Remplacer un système de protection sociale financé principalement par les cotisations et reposant sur la solidarité salariale par une rente versée par l’état et financée par la fiscalité apparaît comme une machine de guerre contre l’état social affublé des pires défauts par ses détracteurs. De plus, un montant versé de manière inconditionnelle à toute personne ne peut être que médiocre sans pouvoir assurer l’indépendance économique des bénéficiaires. Ceux-ci seraient obligés d’accepter du travail à n’importe quel prix pour arrondir leur allocation. Il en résulterait une dégradation du marché du travail et la prolifération de « boulots » mal payés.  En détachant le revenu de base du travail, le revenu inconditionnel contribue à institutionnaliser, selon les termes de Robert Castel, « le précariat ».

Il importe d’abord de renforcer les minima sociaux, à savoir le revenu d’insertion et la grapa, ainsi que l’allocation de chômage à condition de les réformer et de les adapter à l’évolution du bien être.

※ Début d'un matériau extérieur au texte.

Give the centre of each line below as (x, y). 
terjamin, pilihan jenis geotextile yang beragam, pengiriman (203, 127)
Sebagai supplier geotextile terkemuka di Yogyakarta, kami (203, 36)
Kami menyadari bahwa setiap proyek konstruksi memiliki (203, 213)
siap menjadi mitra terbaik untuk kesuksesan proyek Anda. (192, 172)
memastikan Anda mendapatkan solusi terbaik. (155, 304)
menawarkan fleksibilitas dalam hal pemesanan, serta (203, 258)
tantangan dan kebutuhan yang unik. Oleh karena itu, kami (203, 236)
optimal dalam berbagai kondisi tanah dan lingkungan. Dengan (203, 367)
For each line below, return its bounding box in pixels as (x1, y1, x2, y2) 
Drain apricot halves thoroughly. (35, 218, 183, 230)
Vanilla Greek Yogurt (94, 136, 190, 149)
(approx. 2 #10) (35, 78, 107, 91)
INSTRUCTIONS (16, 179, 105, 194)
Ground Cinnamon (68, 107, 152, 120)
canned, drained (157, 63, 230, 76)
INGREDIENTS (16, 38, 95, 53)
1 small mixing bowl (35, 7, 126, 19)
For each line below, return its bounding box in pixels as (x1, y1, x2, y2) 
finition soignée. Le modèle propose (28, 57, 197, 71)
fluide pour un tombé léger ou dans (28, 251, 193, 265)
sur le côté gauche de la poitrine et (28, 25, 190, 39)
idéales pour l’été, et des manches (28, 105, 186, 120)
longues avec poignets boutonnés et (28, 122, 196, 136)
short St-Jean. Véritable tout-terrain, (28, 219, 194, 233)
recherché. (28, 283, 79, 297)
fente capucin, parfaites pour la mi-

Ensuite, la mise en place d’un revenu maximal serait un moyen d’intégrer les ultrariches dans la société.

La socialisation du salaire a permis qu’une partie substantielle des revenus des salariés soit détachée du travailleur particulier et redistribuée. Les vacances, la santé, la retraite, le chômage, la formation s’inscrivent désormais dans ce processus de socialisation. Le travail ne procure donc pas seulement un revenu, mais aussi des droits sociaux.



[1] Avec Paul-Marie Boulanger et Philippe Defeyt. Voir à ce sujet, Yanick Vanderborght et Philippe Van Parijs, L’allocation universelle, La Découverte, Repères, Paris, 2005.

[2] Jean-Marc Ferry, L’allocation universelle. Pour un revenu de citoyenneté, Ed. du Cerf, Paris, 1995.

[3] Vincent Liegey, Stéphane Madelaine, Christophe Ondet et Anne-Isabelle Veillot, Un projet de décroissance. Manifeste pour une dotation inconditionnelle d’autonomie, Ed. Utopia, Paris, 2013.

[4] Guy Vanthemsche, Le Chômage en Belgique, Labor, Bruxelles, 1994.

[5] Bernard Friot, Puissances du salariat, La dispute, Paris, 2012.

[6] François Ewald, L’état providence, Grasset, Paris, 1984.

[7] Christophe Joyeux et Isabelle Terraz, « un système d’allocation universelle en Belgique ? », Cahiers économiques de Bruxelles, N° 160, 1998. Voir aussi à ce sujet : Anthony B Atkinson, « Public Economics in Action, The Basic Income/Flat rate proposal, The Lindahl Lectures, Clarendon Press Oxford, 1995 ; et Conseil Central de l’Economie, « Allocation universelle et réalité économique », Lettre Mensuelle socio-économique, N°40, 1999.

[8] Robert Castel, « Réduire les écarts de revenu pour réduire la cassure de la société », Libération, 27/1/2012.